The specific heat capacity of water is given as 4.184 J/g/K, and the density of water is 1.0 g/cm³. Since we have 2.6 L of water, we need to calculate the mass of water using its density:
Mass of water = Density × Volume of water
= 1.0 g/cm³ × 2.6 L
= 2600 g
The temperature change is from 21 °C to the boiling point of water, which is 100 °C. The heat required can be calculated using the formula:
Heat required = mass × specific heat capacity × temperature change
= 2600 g × 4.184 J/g/K × (100 °C - 21 °C)
Step 2: Convert the heat required to the energy unit used in the given enthalpy of combustion.
The enthalpy of combustion of methane is given as -890.36 kJ/mol. To convert the heat required to kJ, we need to divide by Avogadro's number (to convert grams to moles) and multiply by the molar enthalpy of combustion:
Heat required = (2600 g / molar mass of water) × (1 mol water / 18.015 g) × (-890.36 kJ/mol)
Step 3: Convert the heat required to the volume of methane gas.
The enthalpy of combustion of methane is -890.36 kJ/mol, and it produces 2 moles of water. Therefore, the molar enthalpy of combustion for water is -890.36 kJ/mol / 2 = -445.18 kJ/mol.
To find the volume of methane gas, we need to divide the heat required by the molar enthalpy of combustion for water:
Volume of methane gas = (Heat required / molar enthalpy of combustion for water) × molar volume of gas at given conditions
The molar volume of a gas at standard temperature and pressure (STP) is approximately 22.4 L/mol.
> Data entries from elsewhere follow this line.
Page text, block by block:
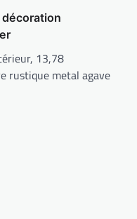
décoration
13,78
rustique metal agave
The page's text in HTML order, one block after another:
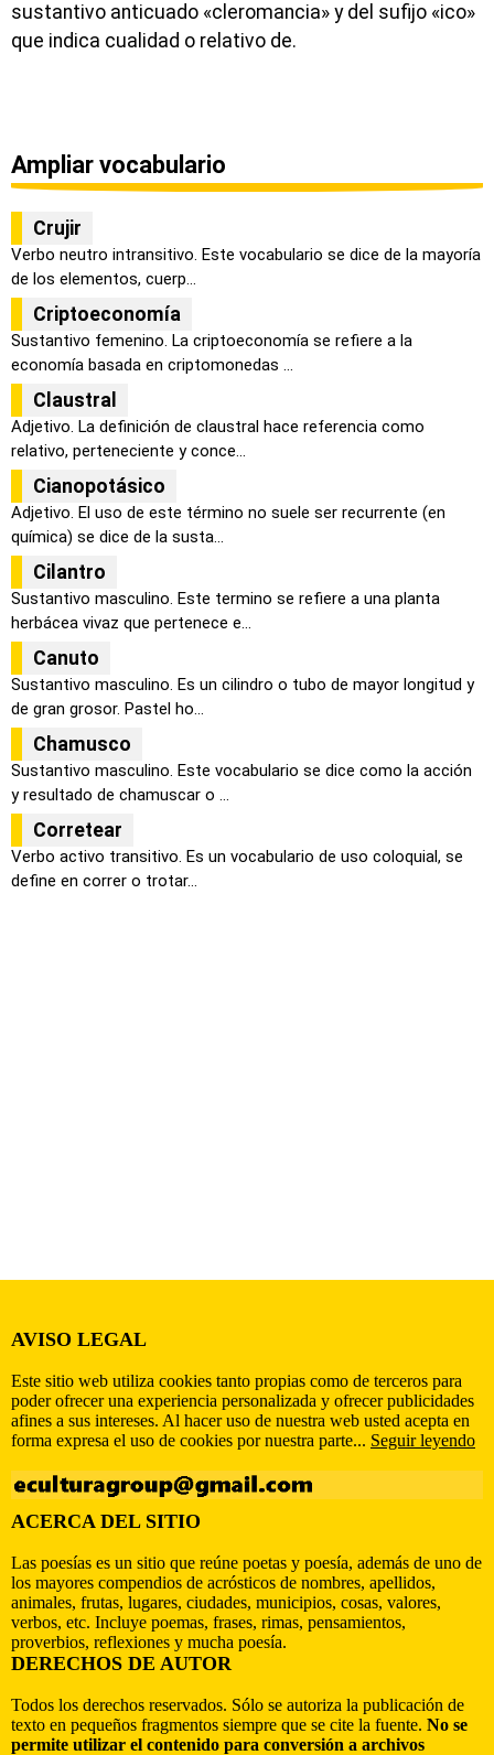
sustantivo anticuado «cleromancia» y del sufijo «ico»
que indica cualidad o relativo de.
Ampliar vocabulario
Crujir
Verbo neutro intransitivo. Este vocabulario se dice de la mayoría
de los elementos, cuerp...
Criptoeconomía
Sustantivo femenino. La criptoeconomía se refiere a la
economía basada en criptomonedas ...
Claustral
Adjetivo. La definición de claustral hace referencia como
relativo, perteneciente y conce...
Cianopotásico
Adjetivo. El uso de este término no suele ser recurrente (en
química) se dice de la susta...
Cilantro
Sustantivo masculino. Este termino se refiere a una planta
herbácea vivaz que pertenece e...
Canuto
Sustantivo masculino. Es un cilindro o tubo de mayor longitud y
de gran grosor. Pastel ho...
Chamusco
Sustantivo masculino. Este vocabulario se dice como la acción
y resultado de chamuscar o ...
Corretear
Verbo activo transitivo. Es un vocabulario de uso coloquial, se
define en correr o trotar...
AVISO LEGAL
Este sitio web utiliza cookies tanto propias como de terceros para
poder ofrecer una experiencia personalizada y ofrecer publicidades
afines a sus intereses. Al hacer uso de nuestra web usted acepta en
forma expresa el uso de cookies por nuestra parte... Seguir leyendo
ACERCA DEL SITIO
Las poesías es un sitio que reúne poetas y poesía, además de uno de
los mayores compendios de acrósticos de nombres, apellidos,
animales, frutas, lugares, ciudades, municipios, cosas, valores,
verbos, etc. Incluye poemas, frases, rimas, pensamientos,
proverbios, reflexiones y mucha poesía.
DERECHOS DE AUTOR
Todos los derechos reservados. Sólo se autoriza la publicación de
texto en pequeños fragmentos siempre que se cite la fuente. No se
permite utilizar el contenido para conversión a archivos
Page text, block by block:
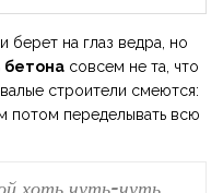
берет на глаз ведра, но
бетона совсем не та, что
строители смеются:
потом переделывать всю
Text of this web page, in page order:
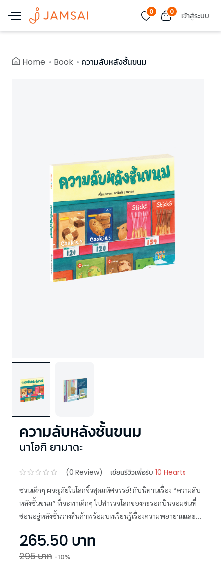
0 0 เข้าสู่ระบบ
Home Book ความลับหลังชั้นขนม
ความลับหลังชั้นขนม
นาโอกิ ยามาดะ
(0 Review) เขียนรีวิวเพื่อรับ 10 Hearts
ชวนเด็กๆ ผจญภัยในโลกจิ๋วสุดมหัศจรรย์! กับนิทานเรื่อง “ความลับ
หลังชั้นขนม” ที่จะพาเด็กๆ ไปสำรวจโลกของกะรอกบินจอมซนที่
ซ่อนอยู่หลังชั้นวางสินค้าพร้อมบทเรียนรู้เรื่องความพยายามและ
265.50 บาท
295บาท -10%
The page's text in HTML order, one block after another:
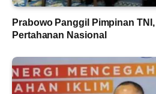
Prabowo Panggil Pimpinan
Pertahanan Nasional
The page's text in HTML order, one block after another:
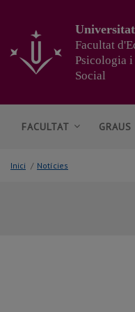
contingut
principal
Facultat
Psicologia
Social
FACULTAT GRAUS
Inici / Notícies
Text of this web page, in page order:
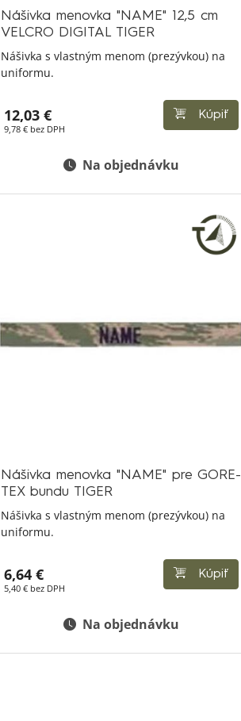
Nášivka menovka "NAME" 12,5 cm
VELCRO DIGITAL TIGER
Nášivka s vlastným menom (prezývkou) na
uniformu.
12,03 €
9,78 € bez DPH
Kúpiť
Na objednávku
Nášivka menovka "NAME" pre GORE-
TEX bundu TIGER
Nášivka s vlastným menom (prezývkou) na
uniformu.
6,64 €
5,40 € bez DPH
Kúpiť
Na objednávku
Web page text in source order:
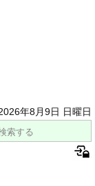
年8月9日 日曜日
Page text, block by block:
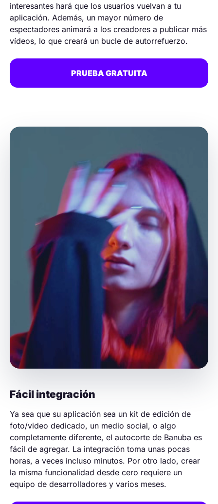
interesantes hará que los usuarios vuelvan a tu
aplicación. Además, un mayor número de
espectadores animará a los creadores a publicar más
vídeos, lo que creará un bucle de autorrefuerzo.
PRUEBA GRATUITA
Fácil integración
Ya sea que su aplicación sea un kit de edición de
foto/video dedicado, un medio social, o algo
completamente diferente, el autocorte de Banuba es
fácil de agregar. La integración toma unas pocas
horas, a veces incluso minutos. Por otro lado, crear
la misma funcionalidad desde cero requiere un
equipo de desarrolladores y varios meses.
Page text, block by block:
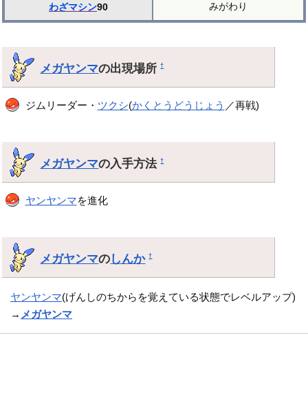
わざマシン90 みがわり
メガヤンマの出現場所†
ジムリーダー・ ツクシ(かくとうどうじょう ／再戦)
メガヤンマの入手方法†
ヤンヤンマを進化
メガヤンマのしんか †
ヤンヤンマ(げんしのちからを覚えている状態でレベルアップ)
→ メガヤンマ
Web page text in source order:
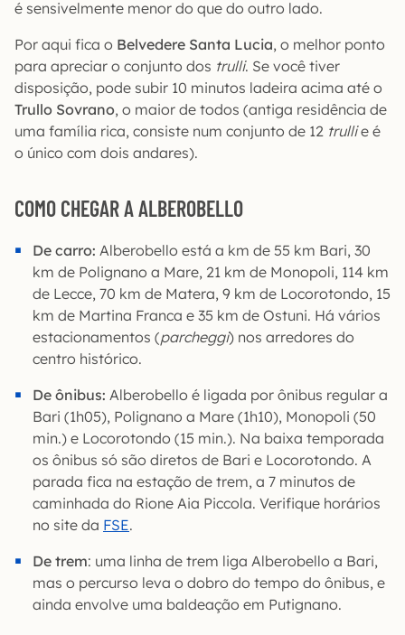
é sensivelmente menor do que do outro lado.
Por aqui fica o Belvedere Santa Lucia, o melhor ponto
para apreciar o conjunto dos trulli. Se você tiver
disposição, pode subir 10 minutos ladeira acima até o
Trullo Sovrano, o maior de todos (antiga residência de
uma família rica, consiste num conjunto de 12 trullie é
o único com dois andares).
COMO CHEGAR A ALBEROBELLO
De carro: Alberobello está a km de 55 km Bari, 30
km de Polignano a Mare, 21 km de Monopoli, 114 km
de Lecce, 70 km de Matera, 9 km de Locorotondo, 15
km de Martina Franca e 35 km de Ostuni. Há vários
estacionamentos (parcheggi) nos arredores do
centro histórico.
De ônibus: Alberobello é ligada por ônibus regular a
Bari (1h05), Polignano a Mare (1h10), Monopoli (50
min.) e Locorotondo (15 min.). Na baixa temporada
os ônibus só são diretos de Bari e Locorotondo. A
parada fica na estação de trem, a 7 minutos de
caminhada do Rione Aia Piccola. Verifique horários
no site da FSE.
De trem: uma linha de trem liga Alberobello a Bari,
mas o percurso leva o dobro do tempo do ônibus, e
ainda envolve uma baldeação em Putignano.
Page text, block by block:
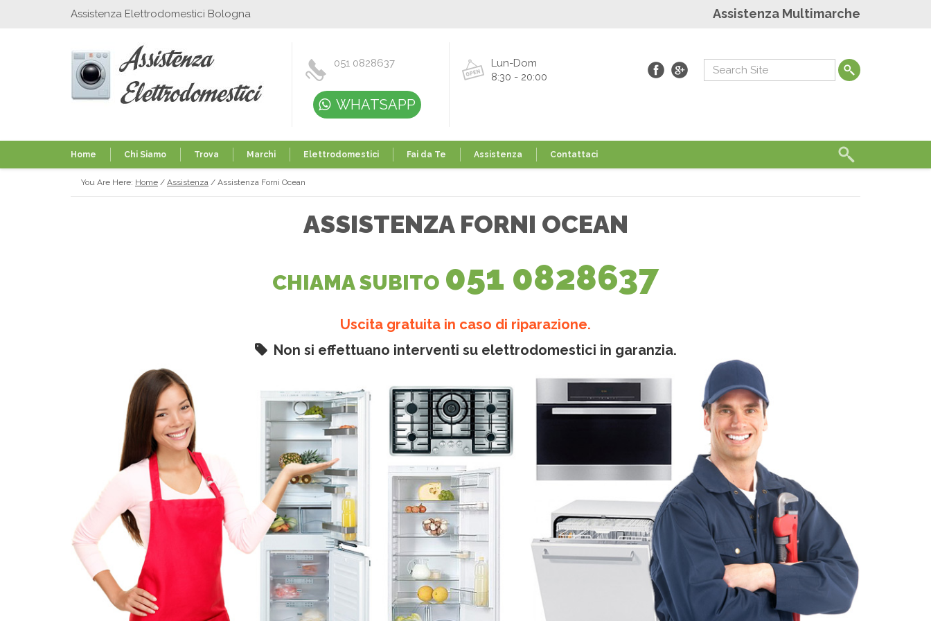
Assistenza Elettrodomestici Bologna Assistenza Multimarche
051 0828637
WHATSAPP
Lun-Dom
8:30 - 20:00
Home Chi Siamo Trova Marchi Elettrodomestici Fai da Te Assistenza Contattaci
You Are Here: Home / Assistenza / Assistenza Forni Ocean
ASSISTENZA FORNI OCEAN
CHIAMA SUBITO 051 0828637
Uscita gratuita in caso di riparazione.
Non si effettuano interventi su elettrodomestici in garanzia.
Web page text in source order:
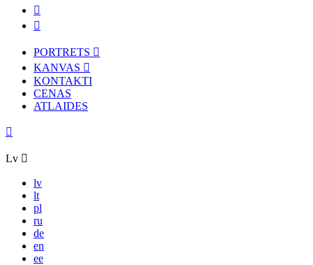
PORTRETS
KANVAS
KONTAKTI
CENAS
ATLAIDES
Lv
lv
lt
pl
ru
de
en
ee
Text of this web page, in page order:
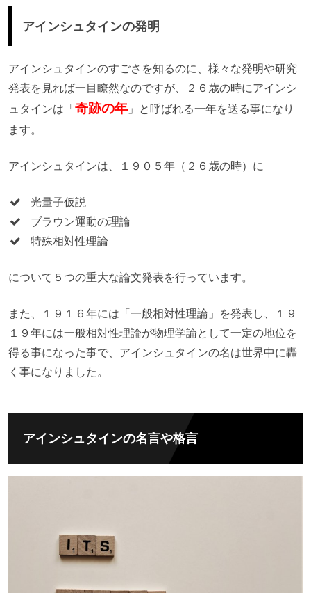
アインシュタインの発明
アインシュタインのすごさを知るのに、様々な発明や研究
発表を見れば一目瞭然なのですが、２６歳の時にアインシ
ュタインは「奇跡の年」と呼ばれる一年を送る事になり
ます。
アインシュタインは、１９０５年（２６歳の時）に
光量子仮説
ブラウン運動の理論
特殊相対性理論
について５つの重大な論文発表を行っています。
また、１９１６年には「一般相対性理論」を発表し、１９
１９年には一般相対性理論が物理学論として一定の地位を
得る事になった事で、アインシュタインの名は世界中に轟
く事になりました。
アインシュタインの名言や格言
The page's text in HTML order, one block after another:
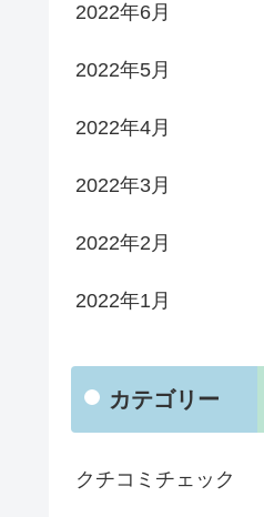
2022年6月
2022年5月
2022年4月
2022年3月
2022年2月
2022年1月
カテゴリー
クチコミチェック
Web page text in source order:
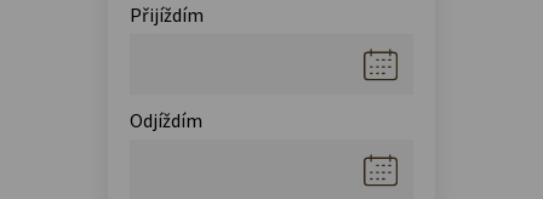
Přijíždím
Odjíždím
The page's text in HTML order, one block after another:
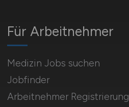
Für Arbeitnehmer
Medizin Jobs suchen
Jobfinder
Arbeitnehmer Registrierung
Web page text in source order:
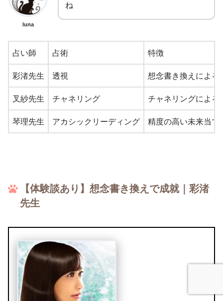
luna
ね
占い師 占術 特徴
彩渚先生 透視 想念書き換えによる
叉紗先生 チャネリング チャネリングによる
琴理先生 アカシックリーディング 精度の高い未来当て
【体験談あり】想念書き換えで成就｜彩渚
先生
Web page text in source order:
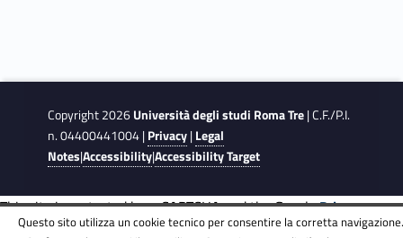
Copyright 2026Università degli studi Roma Tre| C.F./P.I.
n. 04400441004 |Privacy|Legal
Notes|Accessibility|Accessibility Target
This site is protected by reCAPTCHA and the GooglePrivacy
PolicyandTerms of Serviceapply.
Questo sito utilizza un cookie tecnico per consentire la corretta navigazione.
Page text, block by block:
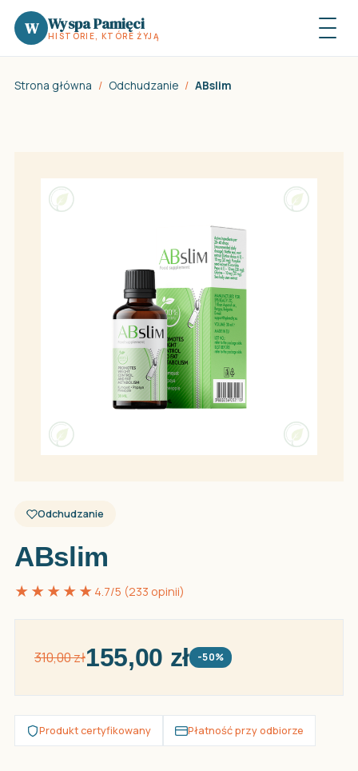
W Wyspa Pamięci
HISTORIE, KTÓRE ŻYJĄ
Strona główna / Odchudzanie / ABslim
Odchudzanie
ABslim
★★★★★ 4.7/5 (233 opinii)
310,00 zł155,00 zł -50%
Produkt certyfikowany Płatność przy odbiorze
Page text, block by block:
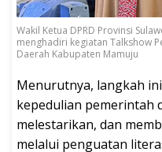
Wakil Ketua DPRD Provinsi
menghadiri kegiatan Talkshow
Daerah Kabupaten Mamuju
Menurutnya, langkah
kepedulian pemerintah
melestarikan, dan
melalui penguatan
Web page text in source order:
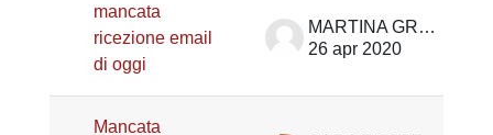
mancata
ricezione email
di oggi
MARTINA GROPPO
26 apr 2020
Mancata
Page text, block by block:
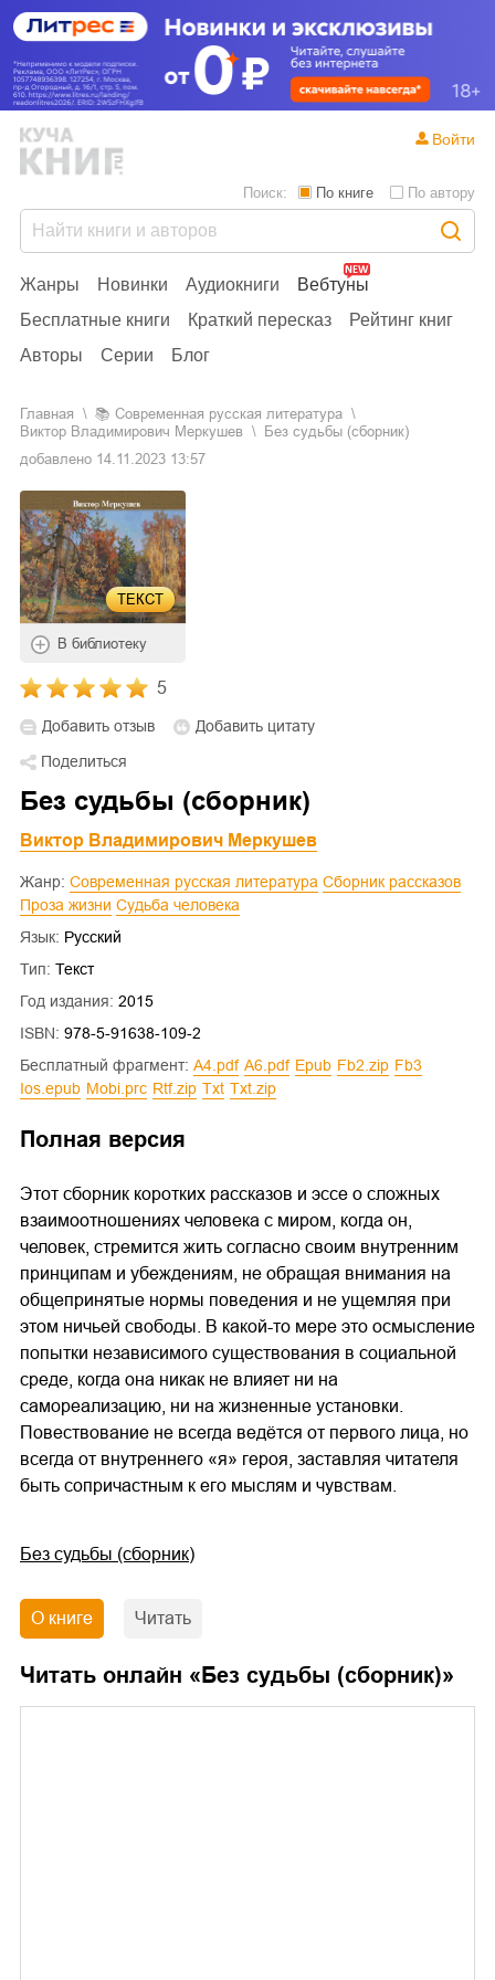
Жанры Новинки Аудиокниги
Вебтуны
Бесплатные книги
Краткий пересказ
Рейтинг книг
Авторы
Серии Блог
Поиск: По книге По автору
Войти
Главная 📚
современная русская литература
Виктор Владимирович Меркушев
Без судьбы (сборник)
добавлено 14.11.2023 13:57
ТЕКСТ
В библиотеку
5
Добавить отзыв
Добавить цитату
Поделиться
Без судьбы (сборник)
Виктор Владимирович Меркушев
Жанр: Современная русская литература
Сборник рассказов
Проза жизни
Судьба человека
Язык: Русский
Тип: Текст
Год издания: 2015
ISBN: 978-5-91638-109-2
Бесплатный фрагмент:
a4.pdf a6.pdf epub fb2.zip
fb3
ios.epub
mobi.prc rtf.zip txt txt.zip
Полная версия
Этот сборник коротких рассказов и эссе о сложных
взаимоотношениях человека с миром, когда он,
человек, стремится жить согласно своим внутренним
принципам и убеждениям, не обращая внимания на
общепринятые нормы поведения и не ущемляя при
этом ничьей свободы. В какой-то мере это осмысление
попытки независимого существования в социальной
среде, когда она никак не влияет ни на
самореализацию, ни на жизненные установки.
Повествование не всегда ведётся от первого лица, но
всегда от внутреннего «я» героя, заставляя читателя
быть сопричастным к его мыслям и чувствам.
Без судьбы (сборник)
О книге Читать
Читать онлайн « Без судьбы (сборник)»

However, our methane gas is at 1 bar and 25 °C, so we need to correct the molar volume using the ideal gas law:
P × V = n × R × T
Where:
P is the pressure (1 bar = 100,000 Pa)
V is the volume (molar volume at STP = 22.4 L/mol)
n is the number of moles (unknown)
R is the gas constant (8.314 J/(mol·K))
T is the temperature (25 °C = 298 K)
We can rearrange the equation to solve for n:
n = (P × V) / (R × T)
Finally, we can substitute this value of n into the previous equation to find the volume of methane gas.
Note: Make sure to convert the final result to the desired unit of volume.
Now you can use the above steps to calculate the volume of methane gas required to bring 2.6 L of water to a boil.